++++ Entries shown
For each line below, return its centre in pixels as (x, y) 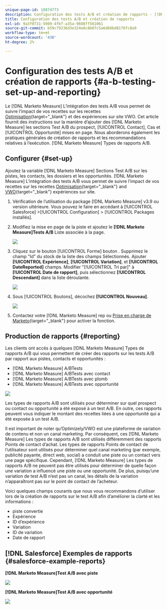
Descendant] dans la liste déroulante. (51, 277)
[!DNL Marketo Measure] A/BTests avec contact (61, 374)
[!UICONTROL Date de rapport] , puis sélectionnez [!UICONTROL (79, 272)
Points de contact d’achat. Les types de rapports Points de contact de (77, 444)
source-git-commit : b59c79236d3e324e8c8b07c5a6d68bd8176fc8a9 (71, 28)
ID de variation (27, 532)
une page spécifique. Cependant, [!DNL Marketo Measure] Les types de (79, 460)
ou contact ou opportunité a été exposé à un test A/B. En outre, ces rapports (83, 409)
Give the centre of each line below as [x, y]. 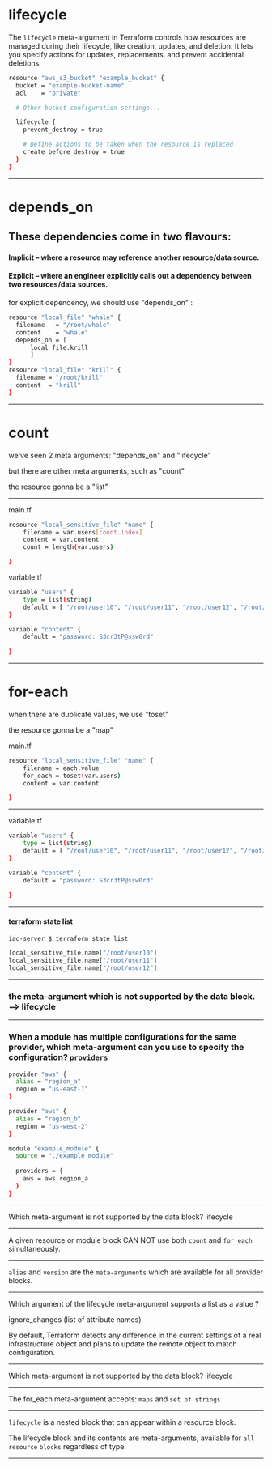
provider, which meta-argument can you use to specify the [126, 1048]
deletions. [25, 63]
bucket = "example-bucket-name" [70, 85]
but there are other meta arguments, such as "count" [96, 470]
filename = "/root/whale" [63, 325]
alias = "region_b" [49, 1119]
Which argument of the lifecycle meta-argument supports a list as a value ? [134, 1303]
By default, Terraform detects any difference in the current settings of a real [135, 1335]
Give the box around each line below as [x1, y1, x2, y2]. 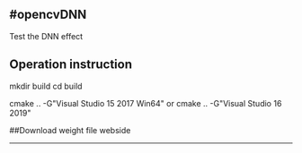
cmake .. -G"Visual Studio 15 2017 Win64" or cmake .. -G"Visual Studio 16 [9, 98, 282, 108]
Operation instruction [9, 57, 133, 72]
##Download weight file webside [9, 124, 131, 135]
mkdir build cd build [9, 81, 83, 91]
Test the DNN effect [9, 30, 84, 41]
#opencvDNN [9, 7, 87, 22]
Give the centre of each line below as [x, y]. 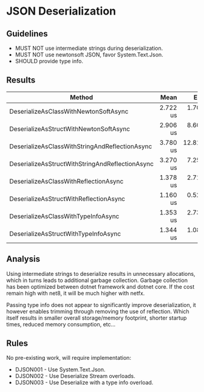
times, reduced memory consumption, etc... [61, 324]
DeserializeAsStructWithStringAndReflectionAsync [81, 163]
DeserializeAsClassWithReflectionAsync [66, 181]
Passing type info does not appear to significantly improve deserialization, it [101, 304]
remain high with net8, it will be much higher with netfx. [76, 293]
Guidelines [27, 34]
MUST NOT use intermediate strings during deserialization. [89, 48]
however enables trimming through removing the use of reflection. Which [98, 311]
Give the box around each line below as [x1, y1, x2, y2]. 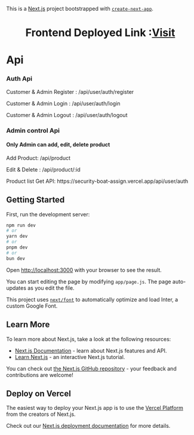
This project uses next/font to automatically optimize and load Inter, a [6, 296, 178, 303]
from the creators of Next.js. [6, 411, 76, 418]
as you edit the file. [27, 284, 75, 292]
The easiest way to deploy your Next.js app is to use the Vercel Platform [6, 405, 184, 412]
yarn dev [6, 233, 28, 240]
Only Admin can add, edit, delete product [6, 141, 110, 148]
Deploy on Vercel [6, 388, 72, 399]
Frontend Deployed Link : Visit [25, 26, 175, 39]
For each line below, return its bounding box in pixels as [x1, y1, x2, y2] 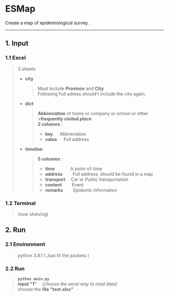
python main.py [17, 276, 50, 281]
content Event [45, 181, 84, 187]
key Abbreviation [45, 131, 87, 137]
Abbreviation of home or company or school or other [37, 110, 148, 116]
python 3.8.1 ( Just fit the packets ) [17, 252, 90, 258]
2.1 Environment [5, 241, 45, 248]
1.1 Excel [5, 54, 26, 61]
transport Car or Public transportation [45, 176, 129, 182]
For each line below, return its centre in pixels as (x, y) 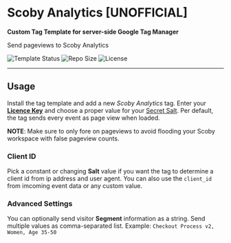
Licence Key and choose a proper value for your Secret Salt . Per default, (110, 110)
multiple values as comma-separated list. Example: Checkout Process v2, (111, 226)
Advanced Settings (40, 203)
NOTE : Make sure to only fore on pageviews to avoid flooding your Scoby (111, 131)
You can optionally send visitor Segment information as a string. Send (106, 219)
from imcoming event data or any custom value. (75, 186)
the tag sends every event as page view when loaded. (84, 118)
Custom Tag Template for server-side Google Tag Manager (93, 32)
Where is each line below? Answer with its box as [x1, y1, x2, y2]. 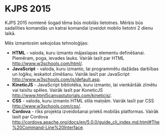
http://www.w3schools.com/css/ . [12, 103, 81, 109]
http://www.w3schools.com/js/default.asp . [12, 76, 101, 82]
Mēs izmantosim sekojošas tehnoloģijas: [5, 40, 89, 46]
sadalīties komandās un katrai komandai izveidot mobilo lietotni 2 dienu [5, 25, 153, 31]
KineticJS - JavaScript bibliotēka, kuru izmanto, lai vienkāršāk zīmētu [12, 81, 157, 88]
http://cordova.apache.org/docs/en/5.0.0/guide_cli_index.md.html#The [12, 119, 160, 125]
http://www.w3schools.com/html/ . [12, 60, 83, 66]
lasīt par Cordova [12, 113, 48, 119]
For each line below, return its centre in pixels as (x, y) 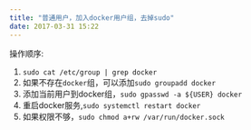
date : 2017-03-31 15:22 (54, 26)
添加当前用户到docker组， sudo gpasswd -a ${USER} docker (132, 94)
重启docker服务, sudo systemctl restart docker (111, 105)
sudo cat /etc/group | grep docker (90, 72)
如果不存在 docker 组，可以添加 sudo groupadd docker (119, 82)
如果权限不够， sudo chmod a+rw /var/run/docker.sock (123, 116)
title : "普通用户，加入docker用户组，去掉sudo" (92, 18)
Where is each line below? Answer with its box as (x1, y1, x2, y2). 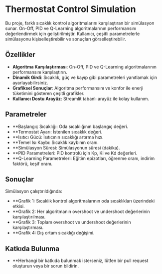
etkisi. (12, 203, 25, 209)
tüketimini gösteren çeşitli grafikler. (12, 90, 85, 96)
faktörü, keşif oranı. (12, 160, 53, 166)
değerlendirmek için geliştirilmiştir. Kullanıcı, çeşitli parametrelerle (5, 30, 140, 36)
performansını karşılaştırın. (12, 69, 67, 75)
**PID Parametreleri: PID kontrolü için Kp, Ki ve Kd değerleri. (12, 150, 138, 156)
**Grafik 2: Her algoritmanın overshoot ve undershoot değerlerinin (12, 208, 151, 214)
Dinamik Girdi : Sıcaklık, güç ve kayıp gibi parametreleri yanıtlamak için (12, 74, 157, 80)
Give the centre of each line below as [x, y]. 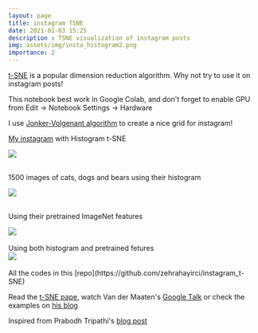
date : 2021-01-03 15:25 [48, 30]
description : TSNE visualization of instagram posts [100, 38]
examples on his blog [43, 305]
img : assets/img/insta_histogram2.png [72, 45]
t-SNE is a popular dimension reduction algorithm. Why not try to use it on [129, 75]
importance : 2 [32, 53]
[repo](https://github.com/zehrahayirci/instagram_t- [159, 273]
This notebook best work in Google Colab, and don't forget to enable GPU [129, 99]
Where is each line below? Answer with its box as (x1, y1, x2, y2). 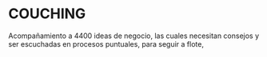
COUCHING (8, 5, 86, 23)
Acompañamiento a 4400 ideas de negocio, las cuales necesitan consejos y (8, 31, 260, 40)
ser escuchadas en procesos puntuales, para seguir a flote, (8, 39, 204, 48)
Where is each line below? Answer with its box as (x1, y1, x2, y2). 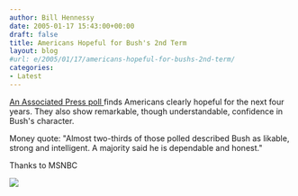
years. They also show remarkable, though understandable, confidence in (9, 105, 284, 117)
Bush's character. (9, 115, 75, 126)
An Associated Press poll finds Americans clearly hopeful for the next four (9, 96, 284, 107)
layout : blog (9, 47, 59, 56)
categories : (9, 64, 54, 73)
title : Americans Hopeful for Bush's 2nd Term (9, 38, 187, 48)
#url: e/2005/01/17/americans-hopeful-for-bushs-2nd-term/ (9, 55, 236, 64)
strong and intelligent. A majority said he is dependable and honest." (9, 142, 263, 153)
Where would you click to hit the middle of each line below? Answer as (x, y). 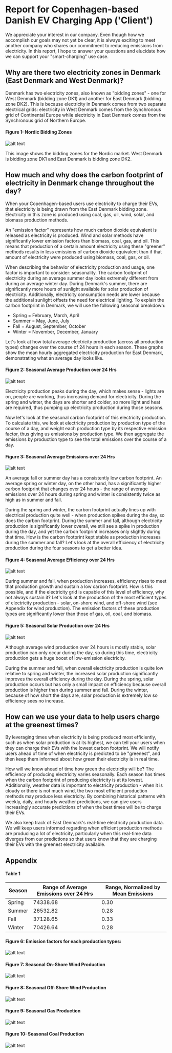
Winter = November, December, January (55, 331)
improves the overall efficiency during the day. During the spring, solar (80, 679)
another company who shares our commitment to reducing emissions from (84, 45)
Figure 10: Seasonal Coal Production (45, 1034)
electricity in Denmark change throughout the (80, 183)
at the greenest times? (42, 725)
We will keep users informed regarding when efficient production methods (84, 828)
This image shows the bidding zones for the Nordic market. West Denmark (84, 153)
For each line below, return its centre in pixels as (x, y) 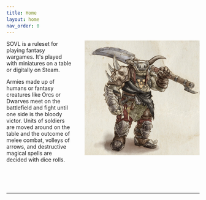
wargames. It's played (34, 57)
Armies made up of (31, 82)
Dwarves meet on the (33, 102)
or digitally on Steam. (33, 70)
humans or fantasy (30, 88)
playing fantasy (26, 50)
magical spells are (29, 154)
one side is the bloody (34, 114)
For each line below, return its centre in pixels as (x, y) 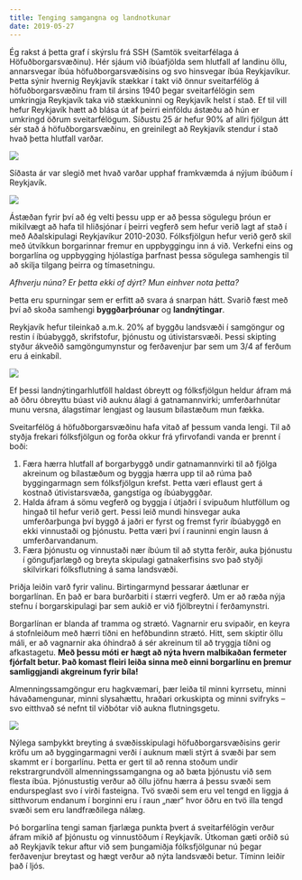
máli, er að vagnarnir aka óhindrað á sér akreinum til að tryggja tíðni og (140, 642)
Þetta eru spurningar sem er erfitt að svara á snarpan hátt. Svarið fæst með (149, 300)
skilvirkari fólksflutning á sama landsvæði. (100, 569)
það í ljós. (27, 866)
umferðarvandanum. (60, 540)
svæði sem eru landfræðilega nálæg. (78, 810)
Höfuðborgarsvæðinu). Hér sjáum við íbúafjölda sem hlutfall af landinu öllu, (148, 61)
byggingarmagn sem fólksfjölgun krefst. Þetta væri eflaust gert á (142, 482)
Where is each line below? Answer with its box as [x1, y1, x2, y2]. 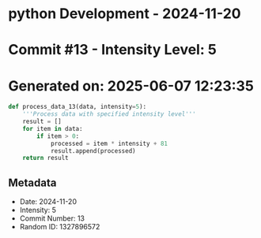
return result [22, 154, 69, 162]
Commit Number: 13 [19, 214, 85, 223]
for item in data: [22, 125, 83, 132]
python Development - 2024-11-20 [8, 5, 241, 23]
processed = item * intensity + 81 [50, 139, 168, 147]
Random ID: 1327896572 [19, 222, 100, 232]
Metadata [8, 176, 57, 189]
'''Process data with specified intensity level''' [22, 110, 196, 118]
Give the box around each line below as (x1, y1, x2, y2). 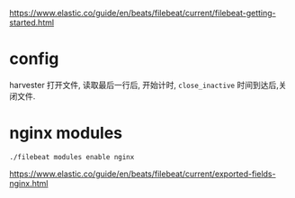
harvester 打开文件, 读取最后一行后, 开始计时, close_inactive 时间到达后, (9, 79, 279, 90)
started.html (9, 17, 55, 28)
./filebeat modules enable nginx (9, 152, 135, 161)
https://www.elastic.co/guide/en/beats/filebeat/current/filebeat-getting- (9, 8, 276, 18)
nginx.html (9, 177, 49, 188)
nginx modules (9, 123, 123, 143)
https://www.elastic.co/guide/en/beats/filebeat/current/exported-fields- (9, 168, 276, 179)
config (9, 49, 59, 69)
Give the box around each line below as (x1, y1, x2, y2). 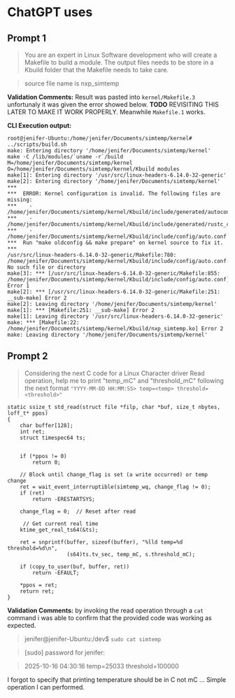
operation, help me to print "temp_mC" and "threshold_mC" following (24, 376, 224, 384)
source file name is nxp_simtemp (24, 79, 120, 88)
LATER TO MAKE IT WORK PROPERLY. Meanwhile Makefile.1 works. (7, 108, 206, 116)
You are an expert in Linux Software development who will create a (24, 51, 218, 59)
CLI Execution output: (7, 121, 72, 130)
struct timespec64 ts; (20, 434, 86, 441)
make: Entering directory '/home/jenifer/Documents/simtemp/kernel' (7, 147, 211, 154)
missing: (7, 196, 33, 203)
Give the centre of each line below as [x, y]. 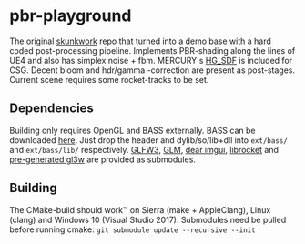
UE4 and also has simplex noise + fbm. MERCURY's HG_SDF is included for [151, 60]
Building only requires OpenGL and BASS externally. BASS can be [132, 130]
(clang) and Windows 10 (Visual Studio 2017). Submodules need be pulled [148, 219]
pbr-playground [71, 16]
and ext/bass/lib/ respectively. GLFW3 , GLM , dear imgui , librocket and [144, 149]
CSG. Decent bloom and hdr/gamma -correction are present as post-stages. [152, 70]
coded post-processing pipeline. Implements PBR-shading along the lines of [152, 50]
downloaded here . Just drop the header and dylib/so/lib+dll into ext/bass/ [149, 140]
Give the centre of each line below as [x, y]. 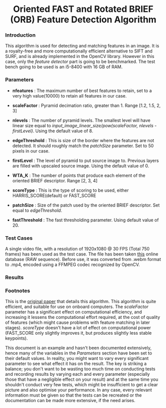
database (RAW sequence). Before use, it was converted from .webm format [83, 259]
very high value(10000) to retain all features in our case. [70, 96]
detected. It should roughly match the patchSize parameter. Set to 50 [83, 146]
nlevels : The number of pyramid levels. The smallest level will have [81, 120]
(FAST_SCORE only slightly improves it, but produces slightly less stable [79, 333]
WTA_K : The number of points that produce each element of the [79, 175]
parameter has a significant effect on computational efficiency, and [74, 312]
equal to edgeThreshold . [37, 210]
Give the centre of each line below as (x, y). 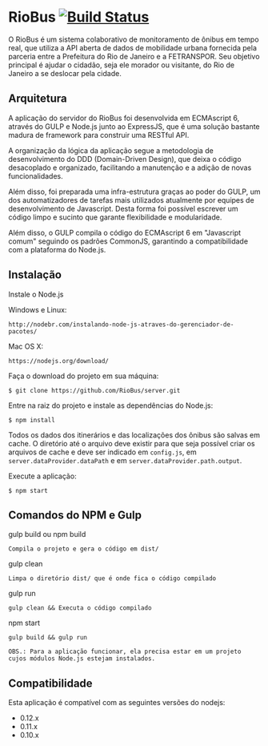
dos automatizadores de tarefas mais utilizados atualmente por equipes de (131, 200)
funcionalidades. (36, 175)
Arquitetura (38, 99)
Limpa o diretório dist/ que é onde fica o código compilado (112, 579)
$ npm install (32, 420)
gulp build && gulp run (48, 638)
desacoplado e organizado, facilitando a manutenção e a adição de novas (130, 167)
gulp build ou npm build (47, 534)
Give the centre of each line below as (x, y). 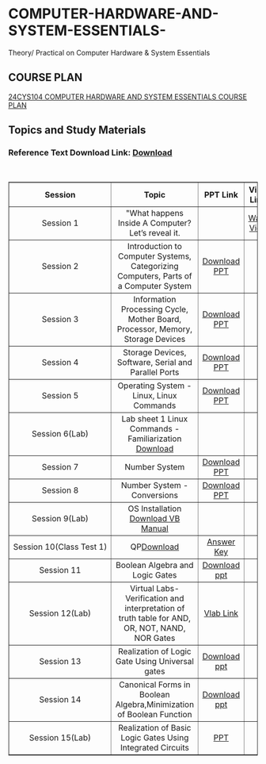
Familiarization (155, 439)
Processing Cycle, (155, 309)
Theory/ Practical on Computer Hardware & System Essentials (109, 52)
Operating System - (155, 386)
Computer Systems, (154, 256)
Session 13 (60, 662)
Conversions (154, 495)
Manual (155, 528)
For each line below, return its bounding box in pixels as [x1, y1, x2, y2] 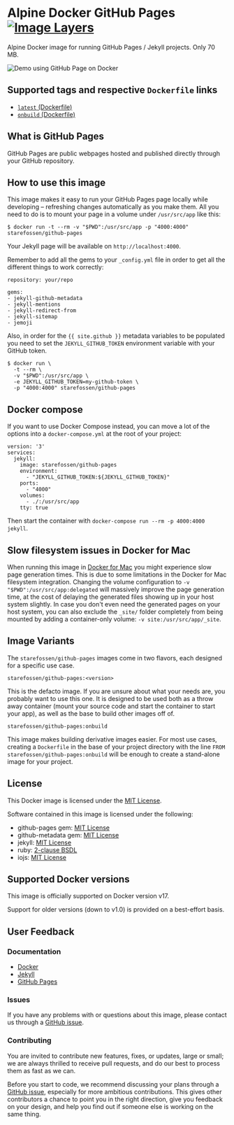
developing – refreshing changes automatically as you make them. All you [7, 203, 219, 211]
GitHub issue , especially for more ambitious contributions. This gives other [7, 1087, 222, 1096]
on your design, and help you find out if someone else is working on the [7, 1102, 214, 1110]
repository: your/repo [7, 276, 73, 284]
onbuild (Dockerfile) [17, 110, 75, 118]
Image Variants [7, 635, 75, 647]
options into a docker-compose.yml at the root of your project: [7, 430, 182, 438]
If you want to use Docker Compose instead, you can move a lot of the [7, 422, 210, 431]
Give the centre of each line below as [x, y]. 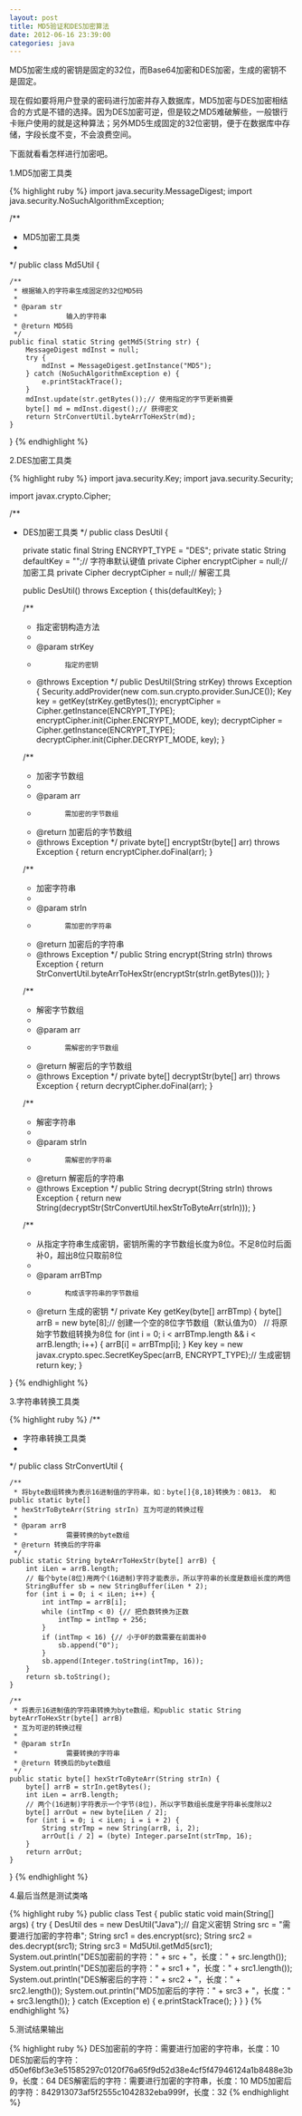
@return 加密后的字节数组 [84, 832]
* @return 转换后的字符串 [57, 1545]
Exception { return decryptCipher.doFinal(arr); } [124, 1086]
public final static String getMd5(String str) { [105, 342]
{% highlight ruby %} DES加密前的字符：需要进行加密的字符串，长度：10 [145, 2049]
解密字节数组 [60, 1010]
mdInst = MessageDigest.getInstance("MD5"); [127, 366]
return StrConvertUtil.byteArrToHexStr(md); [111, 417]
++++++++
# Task instructions
Would you copy out exactly the lines above that start at the one containing "times, reduced memory" and end at the one containing "MUST NOT use", inclusive?

# Solution
times, reduced memory consumption, etc... [61, 324]
DeserializeAsStructWithStringAndReflectionAsync [81, 163]
DeserializeAsClassWithReflectionAsync [66, 181]
Passing type info does not appear to significantly improve deserialization, it [101, 304]
remain high with net8, it will be much higher with netfx. [76, 293]
Guidelines [27, 34]
MUST NOT use intermediate strings during deserialization. [89, 48]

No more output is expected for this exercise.